MS. AMATAYAKUL: I can do Monday and Wednesday.
DR. COHEN: We need to do it at a time when you are available — so we are down to Monday, Wednesday and Friday.
MS. AMATAYAKUL: And Friday I’ll be on the road to Ithaca.
DR. COHEN: So we are down to Monday and Wednesday, which is actually good. We need to have it sooner rather than later. Do we want to see people available Monday and Wednesday, the 8th and 10th?
MS. AMATAYAKUL: Could we propose to have both days, and Monday we will do recommendations 2 and 3, Wednesday whatever and maybe we would be in better shape for the later meeting.
DR. COHEN: Are people willing to go through the pain? Okay.
DR. STEINDEL: I could probably make half the calls on both days.
DR. TANG: I lost track of the time you are talking about — you are saying 8th and 10th?
DR. COHEN: We are talking about five to seven Eastern Time on both the 8th and the 10th.
DR. TANG: Unfortunately Monday I am flying and the 10th I have a meeting I can’t get out of.
MS. GREENBER: WE can confirm this by e-mail.
DR. COHEN: Let’s just see a show of hands. Who can make Monday from five to seven?
[There was a show of hands]
That is actually a pretty good number. And Harry said yes. And Wednesday, who can make it from five to seven.

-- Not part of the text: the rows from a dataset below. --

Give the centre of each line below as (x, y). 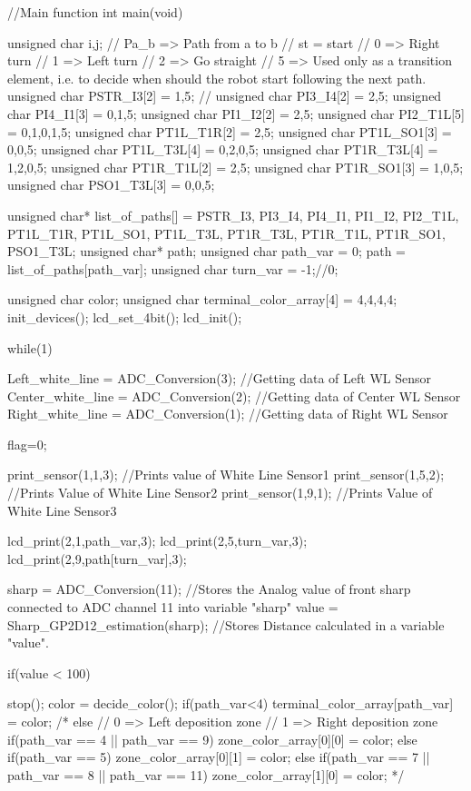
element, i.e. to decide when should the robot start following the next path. (217, 78)
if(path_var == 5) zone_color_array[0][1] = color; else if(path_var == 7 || (219, 757)
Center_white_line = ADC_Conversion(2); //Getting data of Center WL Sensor (234, 395)
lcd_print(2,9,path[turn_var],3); (97, 558)
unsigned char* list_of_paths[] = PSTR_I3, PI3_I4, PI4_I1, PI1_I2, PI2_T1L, (233, 215)
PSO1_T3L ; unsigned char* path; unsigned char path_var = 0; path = (207, 251)
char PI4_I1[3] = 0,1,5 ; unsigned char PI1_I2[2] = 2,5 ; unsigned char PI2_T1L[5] (236, 113)
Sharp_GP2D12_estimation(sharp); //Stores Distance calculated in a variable (226, 624)
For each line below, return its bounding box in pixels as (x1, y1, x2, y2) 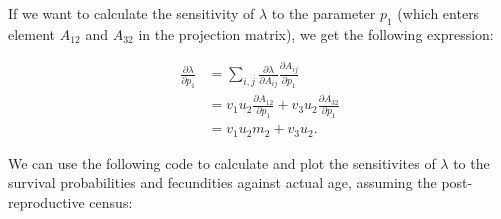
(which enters (397, 3, 480, 23)
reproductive (8, 192, 85, 213)
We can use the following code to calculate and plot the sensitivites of (8, 152, 436, 173)
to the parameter (271, 3, 376, 23)
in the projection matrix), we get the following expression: (138, 23, 494, 44)
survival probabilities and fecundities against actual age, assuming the (8, 172, 437, 193)
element (8, 23, 56, 44)
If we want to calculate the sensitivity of (8, 3, 255, 23)
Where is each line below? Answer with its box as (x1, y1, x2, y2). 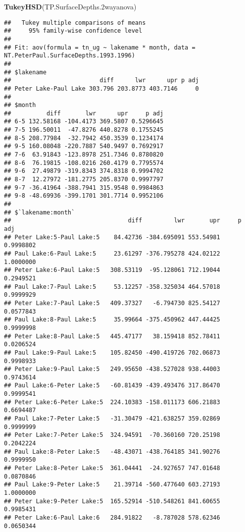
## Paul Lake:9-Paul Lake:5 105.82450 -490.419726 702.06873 (4, 349, 220, 356)
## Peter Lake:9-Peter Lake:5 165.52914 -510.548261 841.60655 (4, 497, 220, 505)
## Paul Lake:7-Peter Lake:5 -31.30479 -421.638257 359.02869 (4, 415, 220, 423)
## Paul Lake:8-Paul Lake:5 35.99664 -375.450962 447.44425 (4, 316, 220, 323)
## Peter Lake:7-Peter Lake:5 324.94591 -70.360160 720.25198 (4, 431, 220, 439)
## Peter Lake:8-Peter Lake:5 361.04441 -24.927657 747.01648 (4, 465, 220, 472)
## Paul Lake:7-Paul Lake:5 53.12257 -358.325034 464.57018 (4, 283, 220, 290)
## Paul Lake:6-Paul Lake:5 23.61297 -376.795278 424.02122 (4, 250, 220, 257)
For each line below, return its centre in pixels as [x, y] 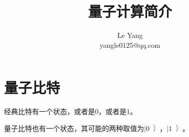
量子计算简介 [130, 11]
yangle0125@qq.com [130, 45]
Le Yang [130, 35]
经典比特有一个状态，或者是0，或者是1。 [70, 111]
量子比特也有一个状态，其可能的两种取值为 [74, 128]
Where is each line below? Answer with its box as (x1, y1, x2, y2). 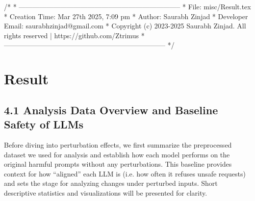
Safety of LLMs (4, 117, 84, 132)
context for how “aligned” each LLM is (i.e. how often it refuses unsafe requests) (4, 168, 246, 178)
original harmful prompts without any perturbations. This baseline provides (4, 159, 232, 169)
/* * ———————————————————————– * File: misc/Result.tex (4, 1, 251, 11)
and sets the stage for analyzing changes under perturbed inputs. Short (4, 178, 218, 188)
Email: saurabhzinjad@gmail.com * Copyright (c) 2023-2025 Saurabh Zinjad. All (4, 21, 246, 31)
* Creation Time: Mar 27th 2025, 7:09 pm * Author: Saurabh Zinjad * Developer (4, 11, 248, 21)
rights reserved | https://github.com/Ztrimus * (4, 30, 145, 40)
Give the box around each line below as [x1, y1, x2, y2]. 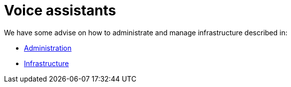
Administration [24, 43, 72, 52]
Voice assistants [4, 2, 116, 19]
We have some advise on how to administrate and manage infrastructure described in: [4, 28, 288, 37]
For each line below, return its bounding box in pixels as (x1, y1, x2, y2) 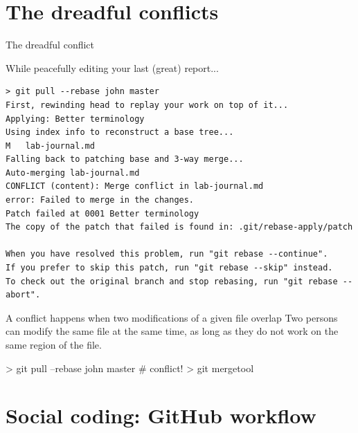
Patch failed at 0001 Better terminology (6, 208, 199, 219)
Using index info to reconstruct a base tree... (6, 127, 234, 138)
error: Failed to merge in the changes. (6, 195, 195, 205)
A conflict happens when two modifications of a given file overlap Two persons (6, 310, 338, 324)
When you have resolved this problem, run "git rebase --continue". (6, 249, 328, 259)
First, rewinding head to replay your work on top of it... (6, 100, 289, 110)
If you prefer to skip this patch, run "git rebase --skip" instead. (6, 263, 333, 273)
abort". (6, 290, 41, 300)

[There was a show of hands]
Well, why don’t we put both in, but it sounds like we should get everything possible done on Monday and maybe we won’t need the Wednesday meeting.

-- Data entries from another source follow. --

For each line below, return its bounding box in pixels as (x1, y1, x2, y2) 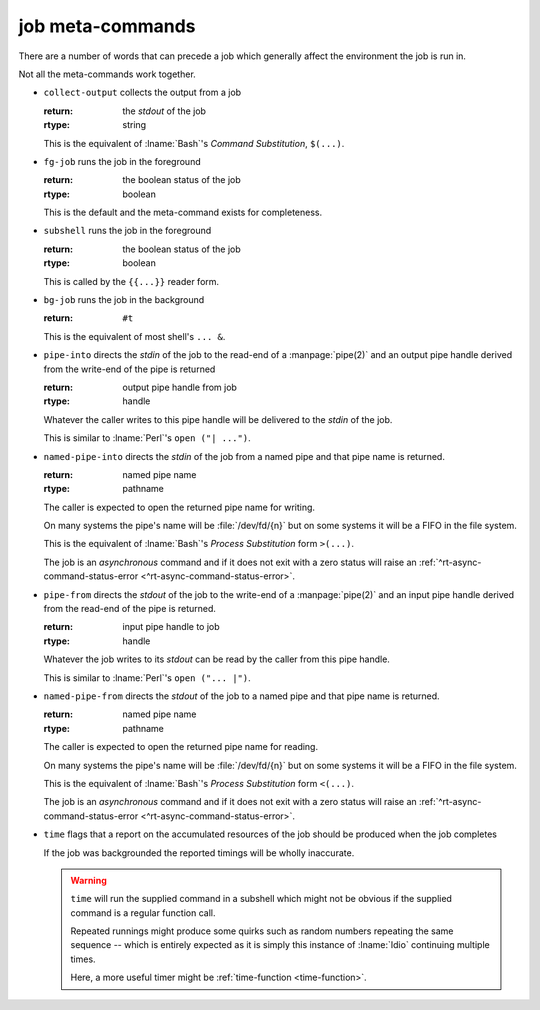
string (122, 119, 147, 131)
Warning (70, 874, 107, 886)
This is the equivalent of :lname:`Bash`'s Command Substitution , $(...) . (43, 137, 345, 149)
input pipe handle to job (122, 621, 220, 633)
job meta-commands (18, 15, 196, 37)
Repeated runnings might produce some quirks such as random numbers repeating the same (70, 925, 454, 937)
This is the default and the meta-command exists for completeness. (43, 206, 323, 219)
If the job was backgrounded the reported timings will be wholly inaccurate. (43, 846, 355, 859)
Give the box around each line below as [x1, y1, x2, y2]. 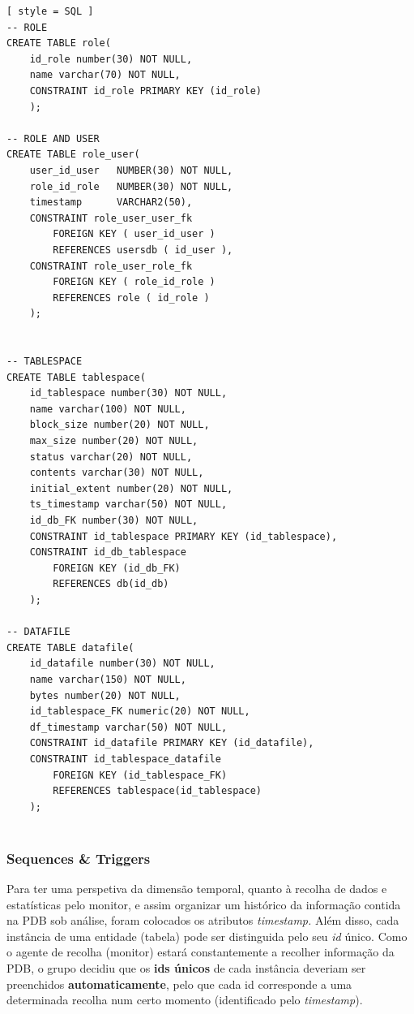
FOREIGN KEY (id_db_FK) [53, 562, 181, 574]
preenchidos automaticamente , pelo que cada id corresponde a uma [6, 975, 352, 992]
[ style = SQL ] [6, 6, 94, 17]
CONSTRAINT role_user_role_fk [29, 260, 193, 272]
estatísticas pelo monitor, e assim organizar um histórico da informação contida [6, 895, 401, 913]
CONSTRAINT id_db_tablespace [29, 546, 186, 559]
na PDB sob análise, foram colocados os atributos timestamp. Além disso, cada [6, 912, 399, 929]
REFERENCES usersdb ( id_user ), [53, 244, 233, 256]
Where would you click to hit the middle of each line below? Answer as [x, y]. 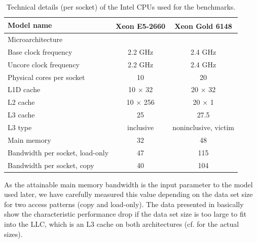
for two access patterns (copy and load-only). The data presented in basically [124, 204]
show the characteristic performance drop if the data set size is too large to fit [125, 214]
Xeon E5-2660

DR. DEERING: Do you want to try the Centra on both of those?
DR. COHEN: I think if you can get us the information and we can do it, that would be great.
DR. DEERING: Then we will give it a shot. There are often glitches and on Monday I won’t have any help desk available.
DR. OVERHAGE: Just as a simple alternative, if there is a technology challenge, Google.docs works awfully well and it is very easy. Anybody with access to the web, Margaret can upload a document and send an invitation and an e-mail address that we can respond to. Joint editing a document it works awfully well.
You go to google.com and you can create what are essentially Word documents or Excel spread sheets and hundreds of people can see them and edit them jointly.
DR. COHEN: Okay, we are a couple minutes late. I think it sounds like google.docs may be the easiest of them all. Margaret can you investigate the technology and send out a note so basically Monday and Wednesday from five to seven eastern time, send out a notice on the conference call number, and we will go forward. I guess the question is whether or not — you and I will confer on some revisions to the document.